For functions, the actual binding doesn't happen at the Lambda construction site, but at the call site.

This is true of top-level and let-bound functions as well.

On top of that, I like the intuition -> gives of mapping a value to another value.

Again, named functions do this as well.

For all the talk of binding an environments, I don't think that's how newcomers will think. "Here's a definition" or "here's where a function is being created" are different from "here's a case analysis expression".

dobesv commented 9 years ago

The -> isn't just a hold-over from Haskell/ML but actually it's an ASCII approximation of the function arrow; x ↦ x*2 is mathematical notation for a lambda.

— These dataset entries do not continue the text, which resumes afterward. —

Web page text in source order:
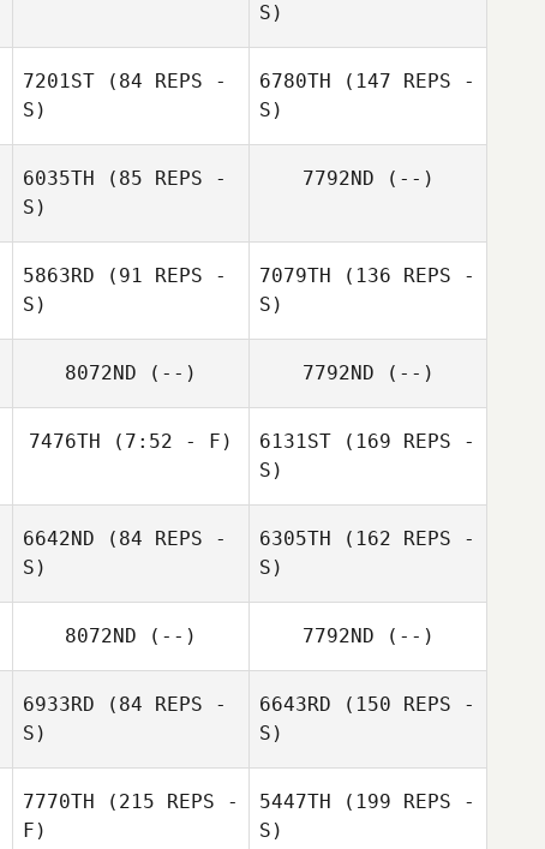
S)
7201ST (84 REPS -
S)
6780TH (147 REPS -
S)
6035TH (85 REPS -
S)
7792ND (--)
5863RD (91 REPS -
S)
7079TH (136 REPS -
S)
8072ND (--) 7792ND (--)
7476TH (7:52 - F) 6131ST (169 REPS -
S)
6642ND (84 REPS -
S)
6305TH (162 REPS -
S)
8072ND (--) 7792ND (--)
6933RD (84 REPS -
S)
6643RD (150 REPS -
S)
7770TH (215 REPS -
F)
5447TH (199 REPS -
S)
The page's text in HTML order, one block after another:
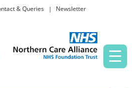
& Queries Newsletter
part in research
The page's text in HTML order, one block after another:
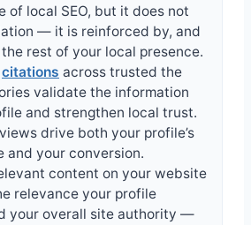
of local SEO, but it does not
— it is reinforced by, and
rest of your local presence.
citations across trusted the
validate the information
and strengthen local trust.
drive both your profile’s
and your conversion.
content on your website
relevance your profile
your overall site authority —
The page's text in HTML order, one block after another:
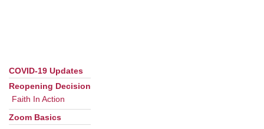
Section
Navigation
COVID-19 Updates
Reopening Decision
Faith In Action
Zoom Basics
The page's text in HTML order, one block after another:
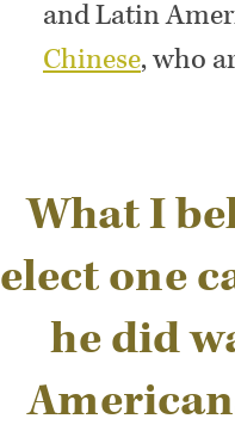
and Latin
Chinese, who
What I
elect one
he did
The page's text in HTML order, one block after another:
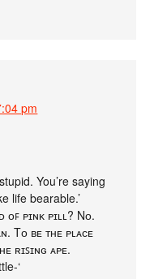
pm
You’re saying
life bearable.’
ᴏꜰ ᴘɪɴᴋ ᴘɪʟʟ? Nᴏ.
Tᴏ ʙᴇ ᴛʜᴇ ᴘʟᴀᴄᴇ
ʀɪꜱɪɴɢ ᴀᴘᴇ.
‘
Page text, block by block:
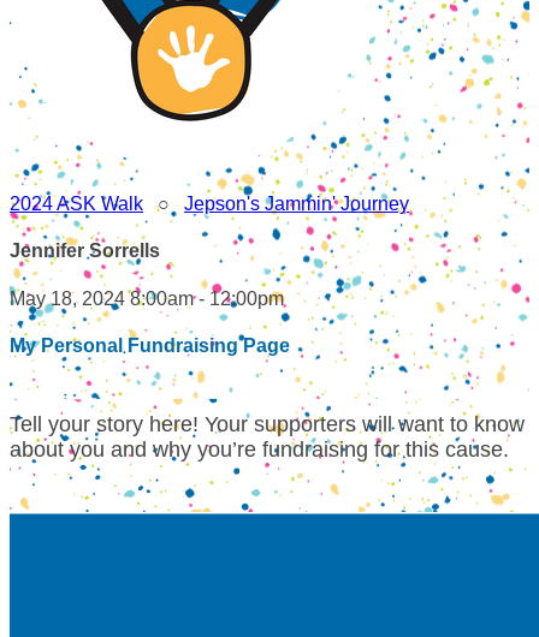
2024 ASK Walk ○ Jepson's Jammin' Journey
Jennifer Sorrells
May 18, 2024 8:00am - 12:00pm
My Personal Fundraising Page
Tell your story here! Your supporters will want to know
about you and why you’re fundraising for this cause.
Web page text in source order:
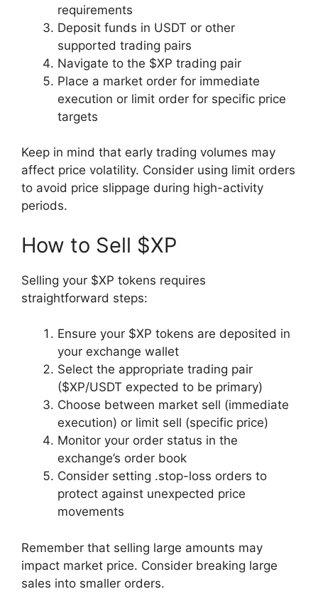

The use of the leading backslash probably comes from the lambda calculus, where lambda expressions are written like λx.xx, but using \ because ASCII lacks the lambda letter.

Somehow the two have been merged here, probably because they wanted to use . for function composition or something.

The same ASCII arrow is used to represent the function type arrow which is a slighly different symbol but the two are distinguished in Haskell/Elm/ML based on context (types and values have distinct namespaces / operators).

So in a way the use of the arrow here is following mathematical notation.

In mathematical notation it is common to write "named" functions in the form f(x) = x*x which is where you can see the equals sign.

So, I think the current syntax originates in mathematical notation and it is, in that sense, consistent.

I'm not sure about the multi-way if and case uses of the arrow, however.

dobesv commented 9 years ago

That said I see your point about = being possibly more consistent with other binding constructs. However, I'm not sure it's a significant improvement over the consistency with mathematics, and consistency with other languages is worth something, too. I'd probably vote in favor of the status quo.

mgold commented 9 years ago

Closing due to opposition (which is not entirely unpersuasive).